TRF:What happened to create an issue with the lane? Could it have been prevented?
Andy:Hampshire County Council highlighted in 2016 that the byway was at risk of closure because of significant surface water damage. The surface conditions are mostly chalk in this area and over many years the chalk has been washed away in places.
TRF:The way that Loddon Vale have approached this repair has been really interesting. It’s involved volunteers, fund raising, small grant schemes and the approval of official bodies. Impressive stuff. How did you do it?
Andy:The HCC Small Grants Scheme (SGS) is a matched funding scheme, where 50% of the costs of performing repairs is provided by HCC, and the other 50% is made up of volunteer man hour in-kind costs plus LVTRF funding. HCC made estimates of material quantities, and obtained quotations for us. There is a maximum of 25% in-kind man hours so with a total estimated cost of around £2300 the LVTRF club would need to find around £600 to fund the activity. Fortunately we were grateful to receive a donation of £200 from Witley MCC at this time. The LVTRF group discussed the opportunity at a number of club and committee meetings. This would be the first time that the LVTRF club had taken on a job of this scale so there was some careful consideration to make sure we would be capable of doing a good job. We made contact with Chris Cole at Devon TRF to get insight into the work that had been performed by them.

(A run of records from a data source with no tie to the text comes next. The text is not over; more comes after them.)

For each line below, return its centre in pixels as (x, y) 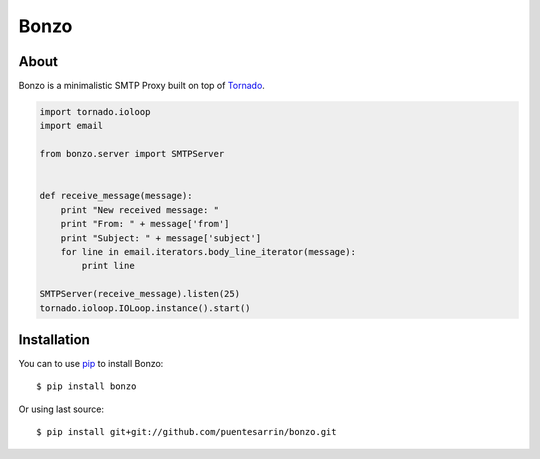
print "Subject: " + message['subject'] (161, 238)
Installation (54, 339)
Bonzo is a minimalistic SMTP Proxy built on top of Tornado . (141, 86)
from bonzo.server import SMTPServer (132, 154)
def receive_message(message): (116, 196)
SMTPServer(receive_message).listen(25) (139, 294)
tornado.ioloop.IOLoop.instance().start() (145, 308)
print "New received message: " (140, 209)
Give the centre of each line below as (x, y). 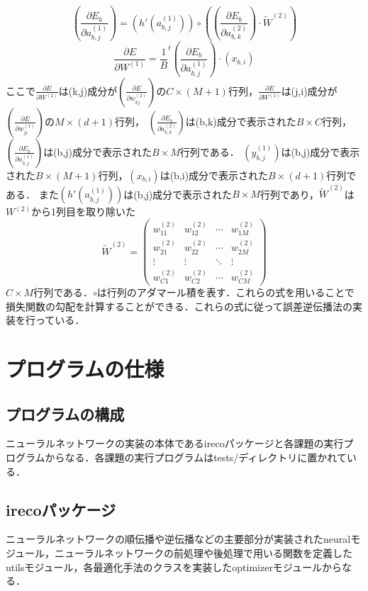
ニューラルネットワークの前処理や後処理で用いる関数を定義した (204, 552)
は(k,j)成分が (88, 90)
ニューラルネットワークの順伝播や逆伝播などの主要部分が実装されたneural (178, 539)
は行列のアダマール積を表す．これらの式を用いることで (225, 292)
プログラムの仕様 (85, 368)
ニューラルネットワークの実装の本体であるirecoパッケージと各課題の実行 (175, 443)
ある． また (32, 194)
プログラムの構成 (65, 413)
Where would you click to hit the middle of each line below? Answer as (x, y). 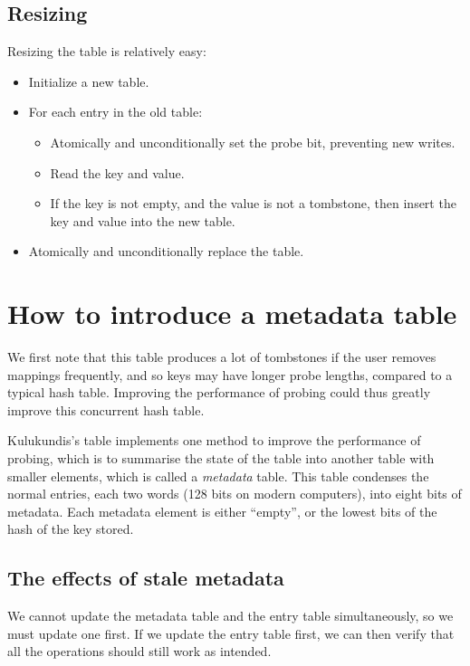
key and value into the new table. (143, 220)
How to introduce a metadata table (232, 314)
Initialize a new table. (89, 81)
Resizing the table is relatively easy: (107, 51)
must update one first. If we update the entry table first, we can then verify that (231, 633)
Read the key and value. (117, 172)
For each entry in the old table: (115, 112)
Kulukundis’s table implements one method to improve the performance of (214, 440)
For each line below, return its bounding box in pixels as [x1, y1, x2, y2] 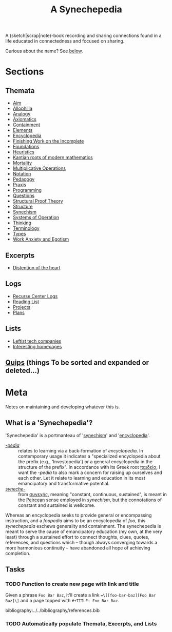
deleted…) [5, 366, 40, 375]
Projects [12, 304, 31, 310]
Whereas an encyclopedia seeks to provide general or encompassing [5, 512, 152, 518]
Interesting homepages [12, 343, 62, 349]
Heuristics [12, 149, 35, 155]
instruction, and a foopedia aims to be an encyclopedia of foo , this [5, 517, 146, 524]
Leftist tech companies [12, 338, 62, 344]
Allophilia [12, 105, 32, 111]
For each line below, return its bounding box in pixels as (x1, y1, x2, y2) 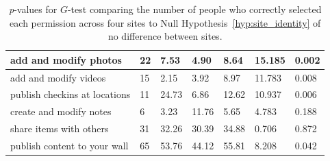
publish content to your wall (10, 138, 129, 152)
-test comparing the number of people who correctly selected (67, 2, 322, 16)
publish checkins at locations (10, 87, 131, 101)
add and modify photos (10, 52, 122, 66)
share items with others (10, 121, 109, 136)
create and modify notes (10, 104, 112, 119)
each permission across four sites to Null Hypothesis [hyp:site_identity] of (10, 15, 321, 29)
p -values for (9, 2, 58, 16)
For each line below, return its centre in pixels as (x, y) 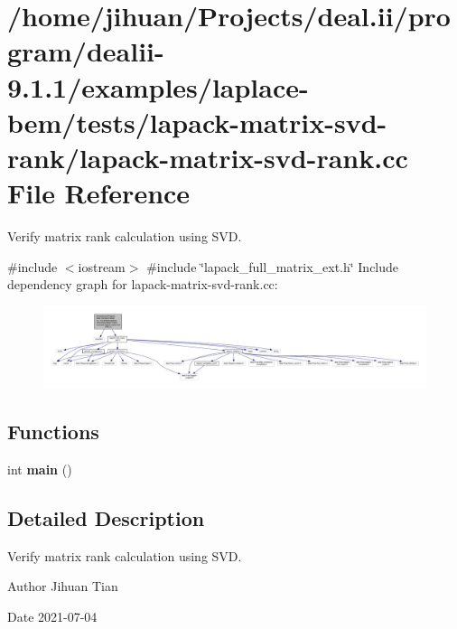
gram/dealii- (86, 51)
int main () (40, 469)
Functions (53, 432)
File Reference (99, 193)
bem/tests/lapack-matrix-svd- (197, 122)
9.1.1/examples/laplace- (158, 86)
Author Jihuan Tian (63, 586)
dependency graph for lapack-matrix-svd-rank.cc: (143, 284)
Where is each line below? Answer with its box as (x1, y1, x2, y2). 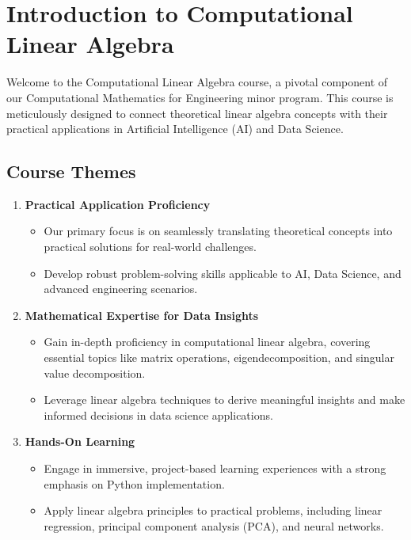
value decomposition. (44, 364, 146, 381)
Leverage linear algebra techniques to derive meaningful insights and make (44, 391, 405, 408)
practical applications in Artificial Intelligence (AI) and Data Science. (6, 120, 344, 137)
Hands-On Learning (25, 433, 135, 450)
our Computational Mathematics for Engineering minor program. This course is (6, 89, 394, 105)
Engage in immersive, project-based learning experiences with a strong (44, 460, 386, 477)
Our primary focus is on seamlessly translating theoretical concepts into (44, 222, 393, 239)
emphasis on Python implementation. (44, 475, 225, 492)
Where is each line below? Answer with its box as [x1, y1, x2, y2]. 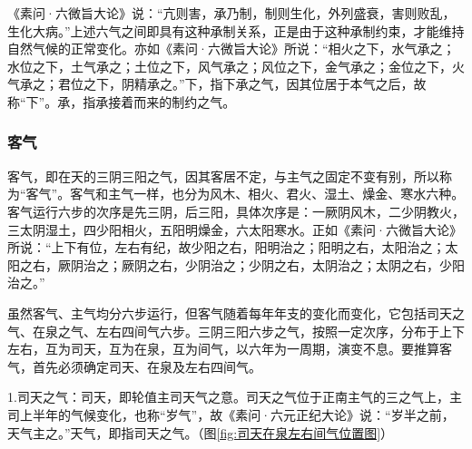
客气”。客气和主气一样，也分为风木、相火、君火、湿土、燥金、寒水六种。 [25, 184, 465, 203]
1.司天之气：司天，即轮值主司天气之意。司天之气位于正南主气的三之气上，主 [7, 387, 462, 406]
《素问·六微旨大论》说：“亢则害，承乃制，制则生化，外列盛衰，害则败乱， [7, 4, 456, 22]
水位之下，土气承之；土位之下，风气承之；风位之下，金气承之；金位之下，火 [7, 56, 465, 75]
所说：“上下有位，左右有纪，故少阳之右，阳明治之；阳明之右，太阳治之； [7, 238, 446, 257]
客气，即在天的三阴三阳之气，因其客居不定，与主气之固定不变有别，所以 [7, 166, 439, 185]
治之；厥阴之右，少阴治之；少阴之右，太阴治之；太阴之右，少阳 [83, 255, 465, 274]
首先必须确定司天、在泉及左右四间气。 [32, 356, 261, 376]
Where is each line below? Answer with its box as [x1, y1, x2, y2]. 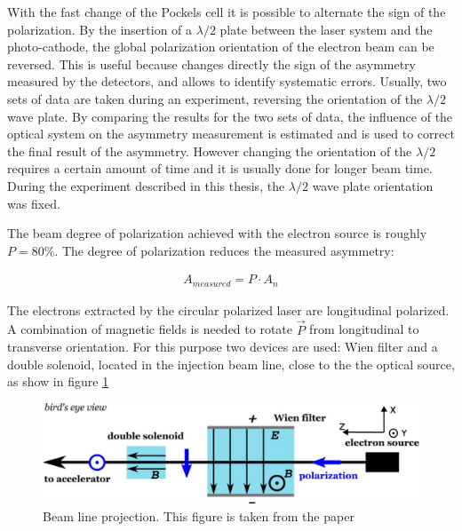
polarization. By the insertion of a [7, 20, 193, 38]
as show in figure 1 [7, 372, 109, 391]
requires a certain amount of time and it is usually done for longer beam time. [7, 159, 433, 178]
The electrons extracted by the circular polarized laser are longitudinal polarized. [7, 300, 450, 319]
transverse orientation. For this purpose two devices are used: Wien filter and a [7, 337, 438, 356]
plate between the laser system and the [219, 20, 433, 38]
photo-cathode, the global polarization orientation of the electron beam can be [7, 37, 434, 56]
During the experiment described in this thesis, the [7, 176, 285, 194]
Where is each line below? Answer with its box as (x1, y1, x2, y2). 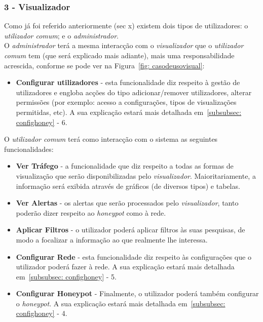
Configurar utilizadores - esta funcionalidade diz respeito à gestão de (16, 77, 240, 88)
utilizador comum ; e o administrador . (4, 30, 119, 41)
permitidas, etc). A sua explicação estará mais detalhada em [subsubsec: (16, 106, 242, 117)
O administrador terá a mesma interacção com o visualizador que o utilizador (4, 40, 244, 51)
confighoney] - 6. (16, 116, 67, 127)
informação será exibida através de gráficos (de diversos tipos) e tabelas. (16, 180, 240, 191)
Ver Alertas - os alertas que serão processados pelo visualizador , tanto (16, 197, 239, 208)
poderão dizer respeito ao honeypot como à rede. (16, 207, 166, 218)
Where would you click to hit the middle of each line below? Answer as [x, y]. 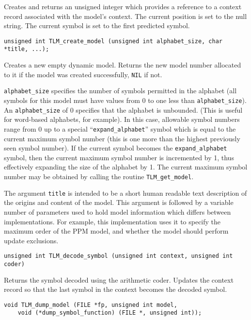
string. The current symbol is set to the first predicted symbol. [97, 25]
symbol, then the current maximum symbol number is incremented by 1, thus [119, 157]
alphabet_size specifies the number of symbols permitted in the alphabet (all [120, 91]
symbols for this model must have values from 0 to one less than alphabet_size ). [125, 100]
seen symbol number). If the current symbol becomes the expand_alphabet [116, 148]
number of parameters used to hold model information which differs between [118, 211]
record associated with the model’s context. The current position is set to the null [125, 16]
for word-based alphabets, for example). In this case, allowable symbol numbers [122, 119]
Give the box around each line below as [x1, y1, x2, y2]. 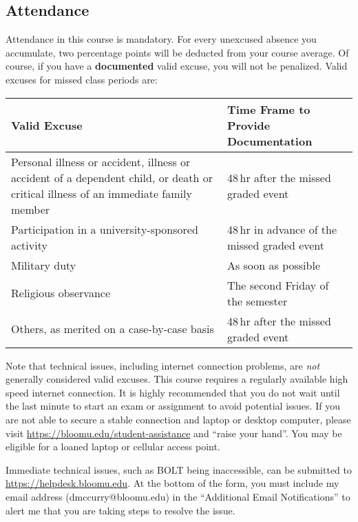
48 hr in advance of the [227, 221, 337, 237]
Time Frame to [227, 101, 310, 117]
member [11, 201, 50, 217]
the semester [227, 292, 288, 309]
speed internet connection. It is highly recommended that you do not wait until [6, 385, 340, 399]
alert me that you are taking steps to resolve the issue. [6, 503, 235, 517]
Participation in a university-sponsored [11, 221, 198, 237]
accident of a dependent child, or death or [11, 169, 213, 185]
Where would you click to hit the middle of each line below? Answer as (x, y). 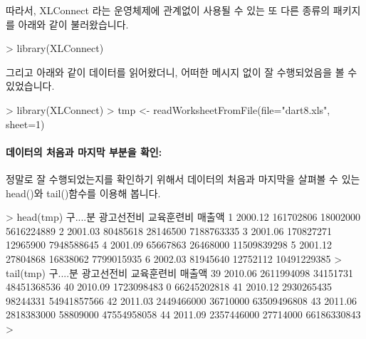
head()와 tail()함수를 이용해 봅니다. (83, 193)
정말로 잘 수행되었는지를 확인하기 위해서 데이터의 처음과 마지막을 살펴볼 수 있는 (183, 178)
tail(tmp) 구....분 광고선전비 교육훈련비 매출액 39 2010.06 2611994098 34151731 (179, 272)
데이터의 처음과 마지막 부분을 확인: (84, 151)
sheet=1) (25, 124)
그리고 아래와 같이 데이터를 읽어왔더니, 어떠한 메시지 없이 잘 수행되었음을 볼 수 (182, 72)
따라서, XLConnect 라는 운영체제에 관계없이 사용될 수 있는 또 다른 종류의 (168, 10)
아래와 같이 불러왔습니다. (73, 24)
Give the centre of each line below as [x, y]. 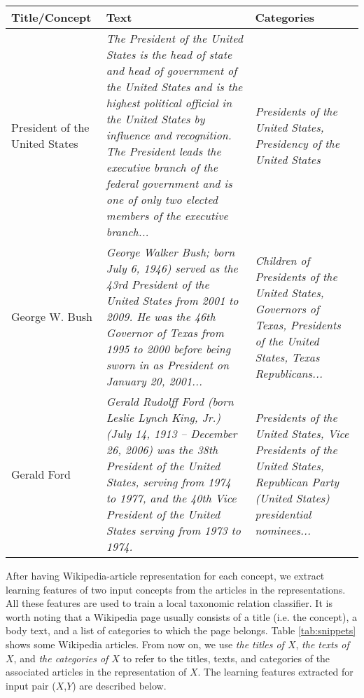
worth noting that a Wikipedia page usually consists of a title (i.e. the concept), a [182, 616]
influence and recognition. [169, 135]
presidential [283, 514]
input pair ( [31, 685]
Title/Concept [51, 17]
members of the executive [167, 215]
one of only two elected [162, 199]
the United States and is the [174, 87]
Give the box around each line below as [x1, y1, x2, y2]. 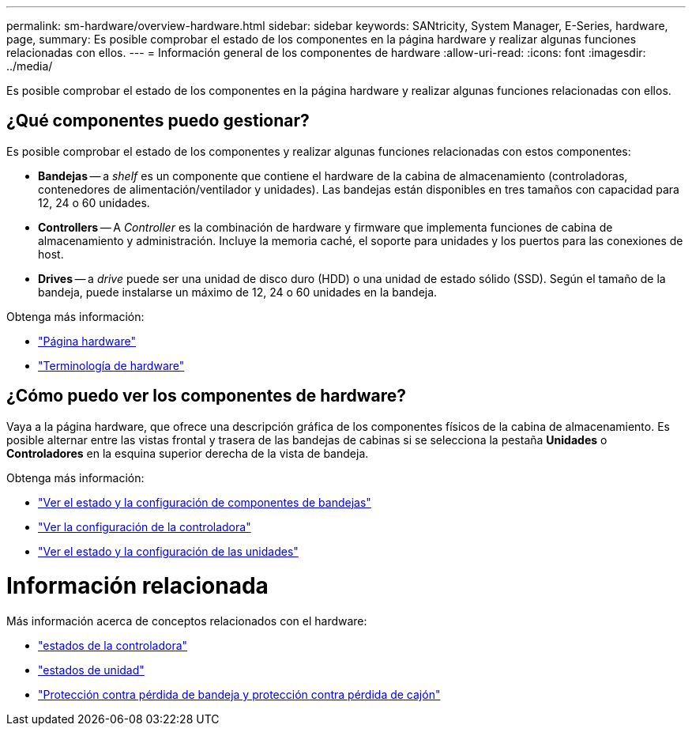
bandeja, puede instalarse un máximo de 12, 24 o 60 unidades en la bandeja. [38, 285, 438, 299]
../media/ [6, 59, 53, 73]
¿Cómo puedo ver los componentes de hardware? [6, 386, 407, 406]
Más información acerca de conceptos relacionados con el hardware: [6, 614, 367, 628]
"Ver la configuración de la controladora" [38, 519, 251, 534]
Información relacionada [6, 572, 269, 600]
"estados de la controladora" [38, 639, 188, 653]
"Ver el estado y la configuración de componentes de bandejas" [38, 495, 371, 509]
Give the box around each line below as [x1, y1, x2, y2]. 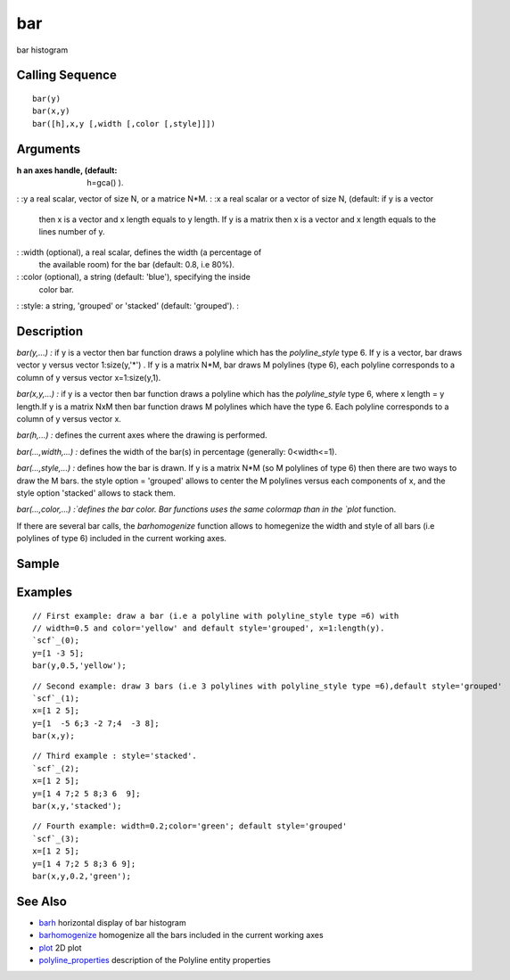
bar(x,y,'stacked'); [32, 801, 122, 811]
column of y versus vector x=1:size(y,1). [16, 372, 161, 383]
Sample [16, 556, 60, 571]
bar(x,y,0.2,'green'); [32, 870, 132, 881]
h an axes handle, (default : [16, 165, 118, 176]
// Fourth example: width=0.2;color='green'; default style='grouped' [32, 821, 348, 831]
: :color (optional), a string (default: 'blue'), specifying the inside [16, 272, 251, 283]
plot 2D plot [38, 942, 82, 953]
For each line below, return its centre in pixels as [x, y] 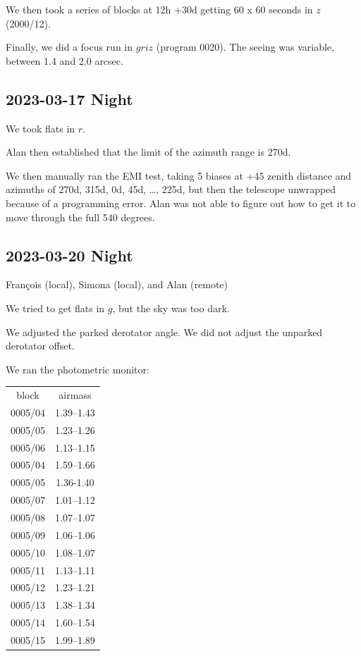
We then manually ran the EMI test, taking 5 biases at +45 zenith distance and [179, 175]
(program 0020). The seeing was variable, [245, 47]
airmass [75, 395]
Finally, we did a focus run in [69, 47]
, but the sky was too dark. [171, 308]
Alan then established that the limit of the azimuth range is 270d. [148, 152]
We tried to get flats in [55, 308]
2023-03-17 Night [69, 98]
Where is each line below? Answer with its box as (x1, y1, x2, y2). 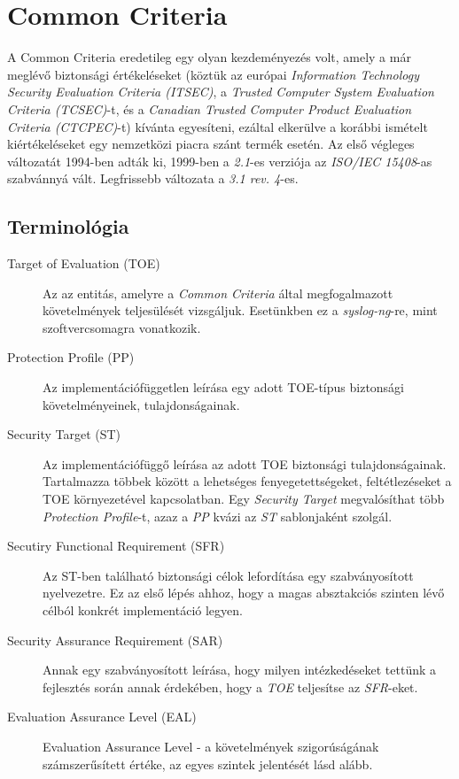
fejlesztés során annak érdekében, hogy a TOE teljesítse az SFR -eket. (43, 677, 418, 696)
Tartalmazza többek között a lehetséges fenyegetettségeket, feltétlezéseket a (43, 472, 452, 490)
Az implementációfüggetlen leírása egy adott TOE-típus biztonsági (43, 378, 405, 397)
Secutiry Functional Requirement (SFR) (7, 536, 225, 555)
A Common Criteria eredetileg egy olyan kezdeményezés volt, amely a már (7, 48, 411, 66)
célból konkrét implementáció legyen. (43, 600, 243, 619)
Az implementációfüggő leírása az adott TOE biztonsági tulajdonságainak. (43, 454, 447, 473)
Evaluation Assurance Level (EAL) (7, 707, 197, 726)

They gratefully shared their method statements and risk assessments with us so we could build on their experience. The SGS application was submitted in October 2016, and the contract with HCC was signed by Brian H LVTRF chairman in January 2017.
TRF:What was the biggest challenge that you needed to overcome to make this repair happen?
TRF:And the repair itself, how did it go?
Andy:We had the 50 tonnes of materials delivered on the day before the work day. The delivery truck drivers were brilliant as they battled really hard to get the materials delivered as close to the work site as possible which meant reversing their 20 tonne vehicles up 100m of the byway through a lot of mud and overhanging trees. Steve T had prepared a risk assessment for the event. The key risks identified were using hand tools, manual lifting and working around machinery. The key mitigations that had been identified were for everyone to have hi-viz vests for maximum visibility, for anyone working with tools to be competent and have suitable PPE, and having work gloves available for all to use. The machinery we had turned out to be well matched to the job in hand. Dick R brought his CASE 420 tracked loader, and Leigh B brought along a hired 3te mini-digger. We had 14 volunteers turn out from LVTRF and a couple from Southern TRF. The volunteers focussed on clearing overhanding trees and vegetation and assisting in draining some of the water logged areas.
TRF:What’s next for Loddon Vale TRF?
Andy:LVTRF have built up a good relationship with Hampshire CC and we will be talking to them more about other green roads in need of repair in the area. I think we need to get greater visibility of the members within the TRF who have the experience and access to earth moving machinery. This has proved to be the key element in performing a significant work scope such as we took on at Langrish. There is a lot of potential for the TRF to demonstrate that we are part of the solution to keep the green road network open for the long-term future.